Apuntes de autoayuda para buenas perdedoras
1. Están todas las fotos que nos tomamos juntos: él, yo, las mascotas. Una en la que salimos abrazadísimos. La selfie que nos hice cuando cayó dormido antes de la medianoche en una fiesta de fin de año. Nuestras tazas de café sobre la mesa, con un frasquito de jugo de manzana lleno de pomas y astormelias. Las manos entrelazadas con vista a la ciudad, desde la terraza del hotel en el que pasamos nuestra noche de bodas.
2. Quien crea que el tiempo lo cura todo no se ha separado para siempre de sus gatos. Las mías aparecen en los regazos de gente que no conozco, como cucharadas de sal sobre una herida abierta. Recuerdo una tarde en la que llovía torrencialmente. Yo estaba de espaldas a la ventana y el viento frío me golpeaba las escápulas. Frente al monitor, trataba de encontrar las palabras para decirle que lo mejor iba a ser divorciarnos cuanto antes. Llegó un momento en el que el agua se metía a latigazos con las ráfagas violentas. Pero yo estaba aún más fría por dentro. No me di cuenta de que me encontraba completamente a oscuras hasta que un rayo iluminó el cielo y golpeó el cableado eléctrico afuera de mi casa. Sentí miedo. Me sentí profundamente sola.
3. Llega un día en el que la certeza cae, literalmente, como un balde de agua fría. Digo «literalmente» porque, al caer, el corazón se libera de un peso enorme y una se siente leve.
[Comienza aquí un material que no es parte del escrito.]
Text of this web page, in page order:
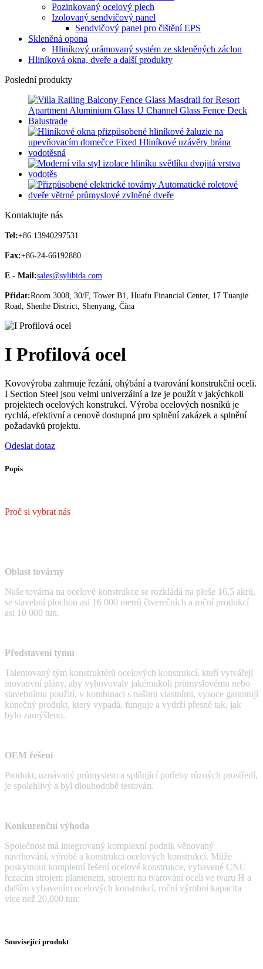
Pozinkovaný ocelový plech
Izolovaný sendvičový panel
Sendvičový panel pro čištění EPS
Skleněná opona
Hliníkový orámovaný systém ze skleněných záclon
Hliníková okna, dveře a další produkty
Poslední produkty
Kontaktujte nás
Tel:+86 13940297531
Fax:+86-24-66192880
E - Mail:sales@sylibida.com
Přidat:Room 3008, 30/F, Tower B1, Huafu Financial Center, 17 Tuanjie
Road, Shenhe District, Shenyang, Čína
I Profilová ocel
Kovovýroba zahrnuje řezání, ohýbání a tvarování konstrukční oceli.
I Section Steel jsou velmi univerzální a lze je použít v jakýchkoli
projektech ocelových konstrukcí. Výroba ocelových nosníků je
rychlá, efektivní a cenově dostupná pro splnění zakázek a splnění
požadavků projektu.
Odeslat dotaz
Popis
Proč si vybrat nás
Oblast továrny
Naše továrna na ocelové konstrukce se rozkládá na ploše 16,5 akrů,
se stavební plochou asi 16 000 metrů čtverečních a roční produkcí
asi 10 000 tun.
Představení týmu
Talentovaný tým konstruktérů ocelových konstrukcí, kteří vytvářejí
inovativní plány, aby vyhovovaly jakémukoli průmyslovému nebo
stavebnímu použití, v kombinaci s našimi vlastními, vysoce garantují
konečný produkt, který vypadá, funguje a vydrží přesně tak, jak
bylo zamýšleno.
OEM řešení
Produkt, uznávaný průmyslem a splňující potřeby různých prostředí,
je spolehlivý a byl dlouhodobě testován.
Konkurenční výhoda
Společnost má integrovaný komplexní podnik věnovaný
navrhování, výrobě a konstrukci ocelových konstrukcí. Může
poskytnout kompletní řešení ocelové konstrukce, vybavené CNC
řezacím strojem plamenem, strojem na tvarování oceli ve tvaru H a
dalším vybavením ocelových konstrukcí, roční výrobní kapacita
více než 20,000 tun;
Související produkt
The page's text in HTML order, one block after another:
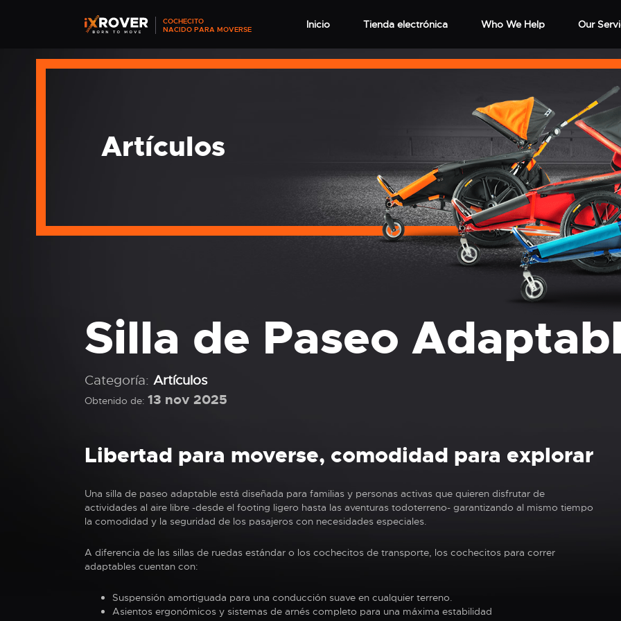
COCHECITO
NACIDO PARA MOVERSE
Inicio Tienda electrónica Who We Help Our
Artículos
Silla de Paseo
Categoría: Artículos
Obtenido de: 13 nov 2025
Libertad para moverse, comodidad para explorar
Una silla de paseo adaptable está diseñada para familias y personas activas que quieren disfrutar de
actividades al aire libre -desde el footing ligero hasta las aventuras todoterreno- garantizando al mismo tiempo
la comodidad y la seguridad de los pasajeros con necesidades especiales.
A diferencia de las sillas de ruedas estándar o los cochecitos de transporte, los cochecitos para correr
adaptables cuentan con:
Suspensión amortiguada para una conducción suave en cualquier terreno.
Asientos ergonómicos y sistemas de arnés completo para una máxima estabilidad
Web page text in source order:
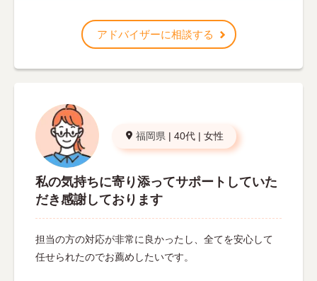
アドバイザーに相談する
福岡県 | 40代 | 女性
私の気持ちに寄り添ってサポートしていた
だき感謝しております
担当の方の対応が非常に良かったし、全てを安心して
任せられたのでお薦めしたいです。
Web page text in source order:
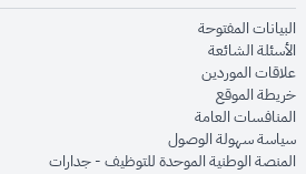
البيانات المفتوحةopens in new window
الأسئلة الشائعةopens in new window
علاقات الموردينopens in new window
خريطة الموقعopens in new window
المنافسات العامةopens in new window
سياسة سهولة الوصولopens in new window
المنصة الوطنية الموحدة للتوظيف - جدارات
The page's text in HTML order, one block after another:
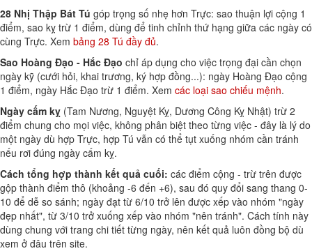
28 Nhị Thập Bát Tú góp trọng số nhẹ hơn Trực: sao thuận lợi cộng 1
điểm, sao kỵ trừ 1 điểm, dùng để tinh chỉnh thứ hạng giữa các ngày có
cùng Trực. Xem bảng 28 Tú đầy đủ.
Sao Hoàng Đạo - Hắc Đạo chỉ áp dụng cho việc trọng đại cần chọn
ngày kỹ (cưới hỏi, khai trương, ký hợp đồng...): ngày Hoàng Đạo cộng
1 điểm, ngày Hắc Đạo trừ 1 điểm. Xem các loại sao chiếu mệnh.
Ngày cấm kỵ (Tam Nương, Nguyệt Kỵ, Dương Công Kỵ Nhật) trừ 2
điểm chung cho mọi việc, không phân biệt theo từng việc - đây là lý do
một ngày dù hợp Trực, hợp Tú vẫn có thể tụt xuống nhóm cần tránh
nếu rơi đúng ngày cấm kỵ.
Cách tổng hợp thành kết quả cuối: các điểm cộng - trừ trên được
gộp thành điểm thô (khoảng -6 đến +6), sau đó quy đổi sang thang 0-
10 để dễ so sánh; ngày đạt từ 6/10 trở lên được xếp vào nhóm "ngày
đẹp nhất", từ 3/10 trở xuống xếp vào nhóm "nên tránh". Cách tính này
dùng chung với trang chi tiết từng ngày, nên kết quả luôn đồng bộ dù
xem ở đâu trên site.
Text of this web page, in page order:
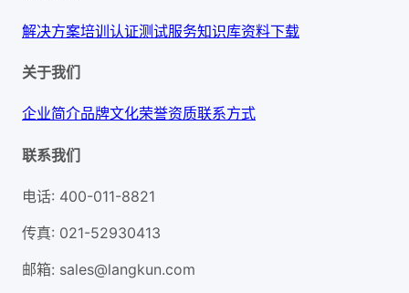
解决方案培训认证测试服务知识库资料下载
关于我们
企业简介品牌文化荣誉资质联系方式
联系我们
电话: 400-011-8821
传真: 021-52930413
邮箱: sales@langkun.com
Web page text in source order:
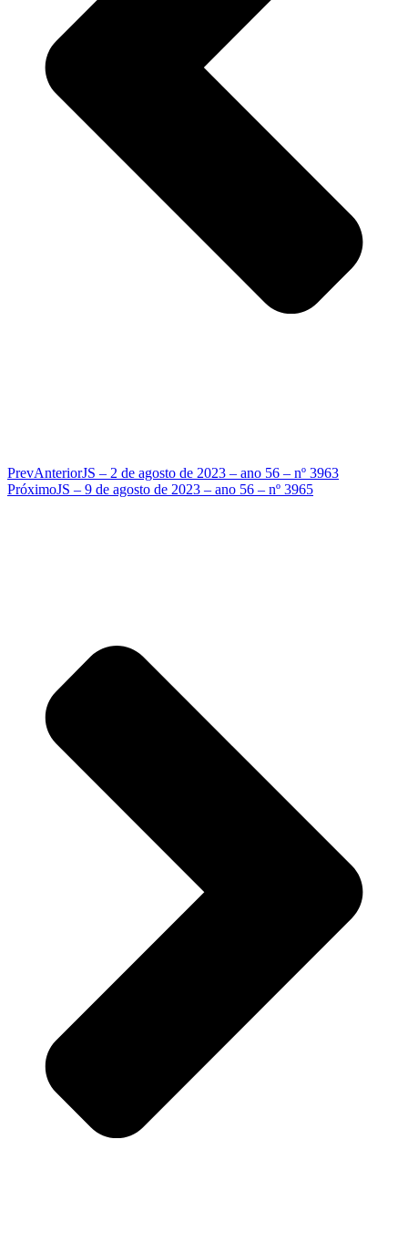
PrevAnteriorJS – 2 de agosto de 2023 – ano 56 – nº 3963
PróximoJS – 9 de agosto de 2023 – ano 56 – nº 3965
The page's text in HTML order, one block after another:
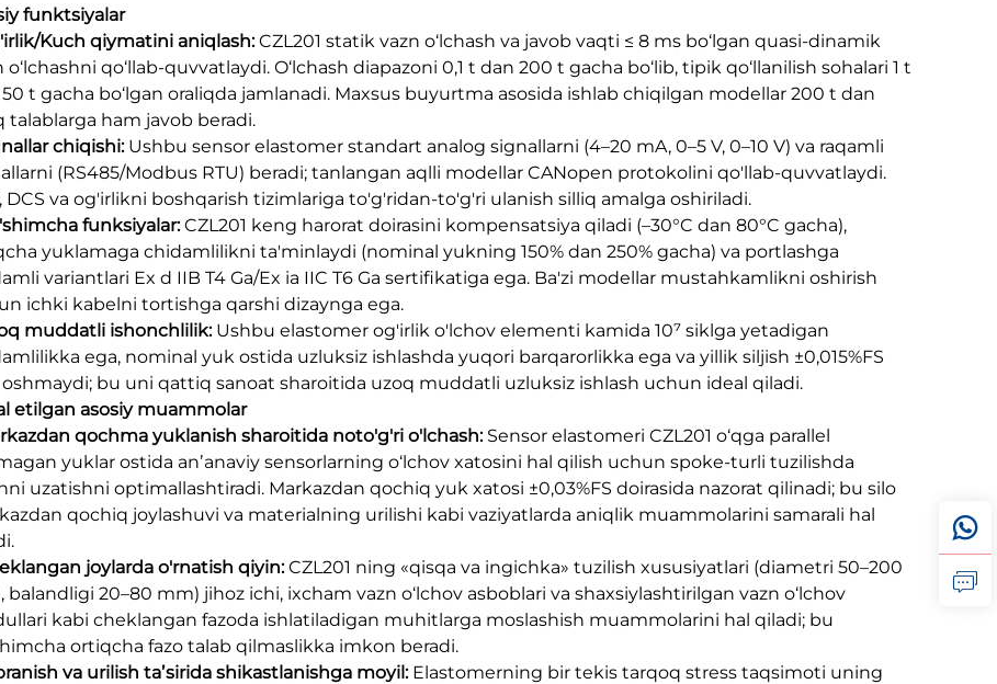
funktsiyalar
Kuch qiymatini aniqlash:CZL201 statik vazn o‘lchash va javob vaqti ≤ 8 ms bo‘lgan quasi-dinamik
o‘lchashni qo‘llab-quvvatlaydi. O‘lchash diapazoni 0,1 t dan 200 t gacha bo‘lib, tipik qo‘llanilish sohalari 1 t
t gacha bo‘lgan oraliqda jamlanadi. Maxsus buyurtma asosida ishlab chiqilgan modellar 200 t dan
talablarga ham javob beradi.
chiqishi: Ushbu sensor elastomer standart analog signallarni (4–20 mA, 0–5 V, 0–10 V) va raqamli
(RS485/Modbus RTU) beradi; tanlangan aqlli modellar CANopen protokolini qo'llab-quvvatlaydi.
DCS va og'irlikni boshqarish tizimlariga to'g'ridan-to'g'ri ulanish silliq amalga oshiriladi.
funksiyalar:CZL201 keng harorat doirasini kompensatsiya qiladi (–30°C dan 80°C gacha),
yuklamaga chidamlilikni ta'minlaydi (nominal yukning 150% dan 250% gacha) va portlashga
variantlari Ex d IIB T4 Ga/Ex ia IIC T6 Ga sertifikatiga ega. Ba'zi modellar mustahkamlikni oshirish
ichki kabelni tortishga qarshi dizaynga ega.
muddatli ishonchlilik: Ushbu elastomer og'irlik o'lchov elementi kamida 10⁷ siklga yetadigan
ega, nominal yuk ostida uzluksiz ishlashda yuqori barqarorlikka ega va yillik siljish ±0,015%FS
bu uni qattiq sanoat sharoitida uzoq muddatli uzluksiz ishlash uchun ideal qiladi.
etilgan asosiy muammolar
qochma yuklanish sharoitida noto'g'ri o'lchash: Sensor elastomeri CZL201 o‘qga parallel
yuklar ostida anʼanaviy sensorlarning o‘lchov xatosini hal qilish uchun spoke-turli tuzilishda
uzatishni optimallashtiradi. Markazdan qochiq yuk xatosi ±0,03%FS doirasida nazorat qilinadi; bu silo
qochiq joylashuvi va materialning urilishi kabi vaziyatlarda aniqlik muammolarini samarali hal
joylarda o'rnatish qiyin:CZL201 ning «qisqa va ingichka» tuzilish xususiyatlari (diametri 50–200
balandligi 20–80 mm) jihoz ichi, ixcham vazn o‘lchov asboblari va shaxsiylashtirilgan vazn o‘lchov
kabi cheklangan fazoda ishlatiladigan muhitlarga moslashish muammolarini hal qiladi; bu
ortiqcha fazo talab qilmaslikka imkon beradi.
va urilish taʼsirida shikastlanishga moyil: Elastomerning bir tekis tarqoq stress taqsimoti uning
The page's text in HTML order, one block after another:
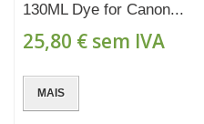
130ML Dye for Canon...
25,80 € sem IVA
MAIS
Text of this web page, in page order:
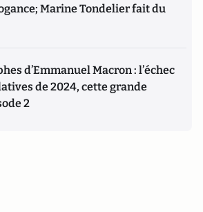
Marine Tondelier fait du
d’Emmanuel Macron : l’échec
de 2024, cette grande
2
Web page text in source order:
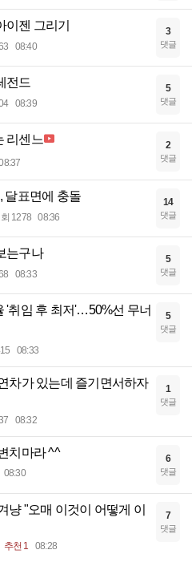
이젠 그리기
08:40
3
댓글
전드
08:39
5
댓글
리센느 2
댓글
달표면에 충돌
1278 08:36
14
댓글
는구나
08:33
5
댓글
'취임 후 최저'…50%선 무너
08:33
5
댓글
차가 있는데 즐기면서하자
08:32
1
댓글
치마라 ^^
08:30
6
댓글
냥 "오매 이것이 어떻게 이
추천 1 08:28
7
댓글
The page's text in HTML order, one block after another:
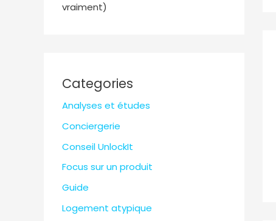
vraiment)
Categories
Analyses et études
Conciergerie
Conseil UnlockIt
Focus sur un produit
Guide
Logement atypique
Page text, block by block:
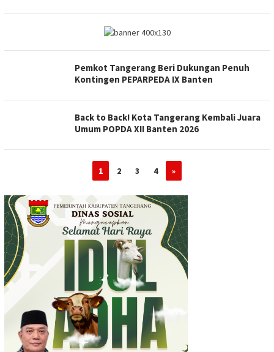
Pemkot Tangerang Beri Dukungan Penuh
Kontingen PEPARPEDA IX Banten
Back to Back! Kota Tangerang Kembali Juara
Umum POPDA XII Banten 2026
1 2 3 4 »
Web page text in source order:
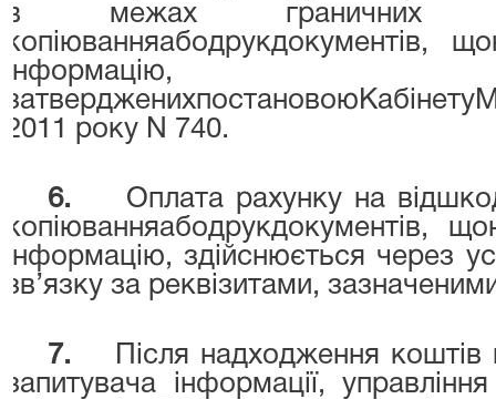
в межах граничних
копіюванняабодрукдокументів,
інформацію,
2011 року N 740.
6.
Оплата рахунку на
копіюванняабодрукдокументів,
інформацію, здійснюється через
зв’язку за реквізитами,
7.
Після надходження
запитувача інформації,
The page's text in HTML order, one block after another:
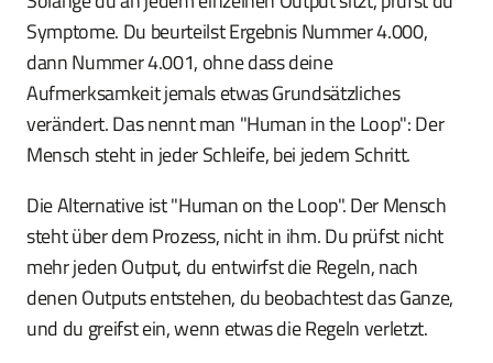
Symptome. Du beurteilst Ergebnis Nummer 4.000,
dann Nummer 4.001, ohne dass deine
Aufmerksamkeit jemals etwas Grundsätzliches
verändert. Das nennt man "Human in the Loop": Der
Mensch steht in jeder Schleife, bei jedem Schritt.
Die Alternative ist "Human on the Loop". Der Mensch
steht über dem Prozess, nicht in ihm. Du prüfst nicht
mehr jeden Output, du entwirfst die Regeln, nach
denen Outputs entstehen, du beobachtest das Ganze,
und du greifst ein, wenn etwas die Regeln verletzt.
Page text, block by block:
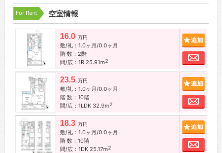
For Rent 空室情報
16.0 万円
敷/礼：1.0ヶ月/0.0ヶ月
階 数：2階
間/広：1R 25.91m2
お問
23.5 万円
敷/礼：1.0ヶ月/0.0ヶ月
階 数：10階
間/広：1LDK 32.9m2
お問
18.3 万円
敷/礼：1.0ヶ月/0.0ヶ月
階 数：10階
間/広：1DK 25.17m2
お問
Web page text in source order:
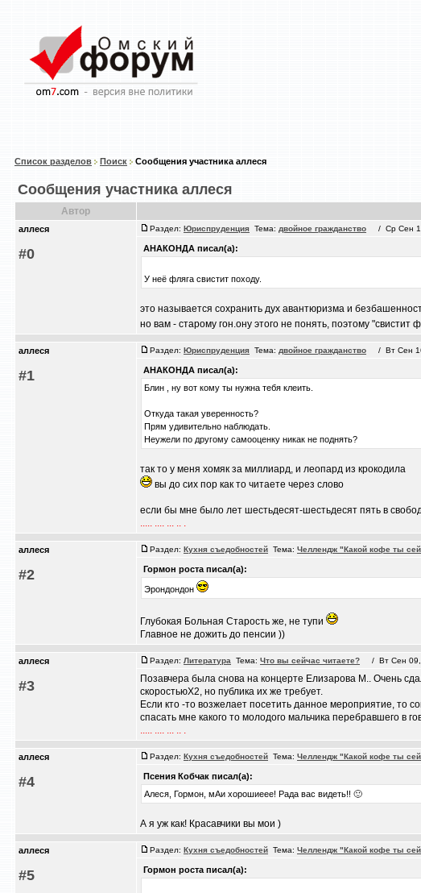
Список разделов Поиск Сообщения участника аллеся
Сообщения участника аллеся
Автор
аллеся
#0
Раздел: Юриспруденция Тема: двойное гражданство / Ср Сен
АНАКОНДА писал(а):
У неё фляга свистит походу.
это называется сохранить дух авантюризма и
но вам - старому гон.ону этого не понять, поэтому
аллеся
#1
Раздел: Юриспруденция Тема: двойное гражданство / Вт Сен
АНАКОНДА писал(а):
Блин , ну вот кому ты нужна тебя клеить.
Откуда такая уверенность?
Прям удивительно наблюдать.
Неужели по другому самооценку никак не поднять?
так то у меня хомяк за миллиард, и леопард из крокодила
вы до сих пор как то читаете через слово
если бы мне было лет шестьдесят-шестьдесят пять в
..... .... ... .. .
аллеся
#2
Раздел: Кухня съедобностей Тема: Челлендж "Какой кофе ты
Гормон роста писал(а):
Эрондондон
Глубокая Больная Старость же, не тупи
Главное не дожить до пенсии ))
аллеся
#3
Раздел: Литература Тема: Что вы сейчас читаете? / Вт Сен 09,
Позавчера была снова на концерте Елизарова М.. Очень
скоростьюХ2, но публика их же требует.
Если кто -то возжелает посетить данное мероприятие, то
спасать мне какого то молодого мальчика перебравшего в
..... .... ... .. .
аллеся
#4
Раздел: Кухня съедобностей Тема: Челлендж "Какой кофе ты
Псения Кобчак писал(а):
Алеся, Гормон, мАи хорошиеее! Рада вас видеть!! 🙂
А я уж как! Красавчики вы мои )
аллеся
#5
Раздел: Кухня съедобностей Тема: Челлендж "Какой кофе ты
Гормон роста писал(а):
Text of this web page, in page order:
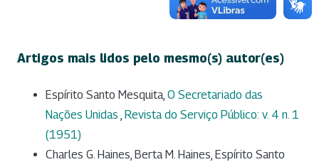
Artigos mais lidos pelo mesmo(s) autor(es)
Espírito Santo Mesquita, O Secretariado das
Nações Unidas , Revista do Serviço Público: v. 4 n. 1
(1951)
Charles G. Haines, Berta M. Haines, Espírito Santo

Y porque en serio la sensación es de gotas heladas que perforan, como agujas, la espalda, la cabeza, los brazos, los muslos. Las plantas de los pies. Créanme: todas nos preguntamos si habremos fracasado para siempre. No es culpa nuestra. Da igual tener veinticinco o cincuenta años: no es un asunto de nosotras. Ni siquiera es un asunto de cómo lo abordamos, ni de cómo nos trata la gente a nuestro alrededor una vez que se enteran. Se trata de una suerte de apropiación, de convertirse en la evidencia tangible de un error milenario, en el recordatorio de que, efectivamente, nada es para siempre.
4. Hay un momento decisivo en la narrativa del desamor: ese en el que, desconsoladas, frente al armario abierto, nos preguntamos en voz baja y temblorosa: «¿quién soy yo ahora?». La del pasado es otra. La del futuro es una desconocida que estamos comenzando a construir a punta de recuerdos y anticipaciones. Porque una no es, definitivamente, la que ya fue. Una se siente un poco como el acumulado de sus fracasos. Y eso tampoco es culpa nuestra. Es, otra vez, la evidencia del error que seguimos cometiendo, el recordatorio de que lo que se hace una y otra vez de la misma forma no tendría por qué generar resultados diferentes.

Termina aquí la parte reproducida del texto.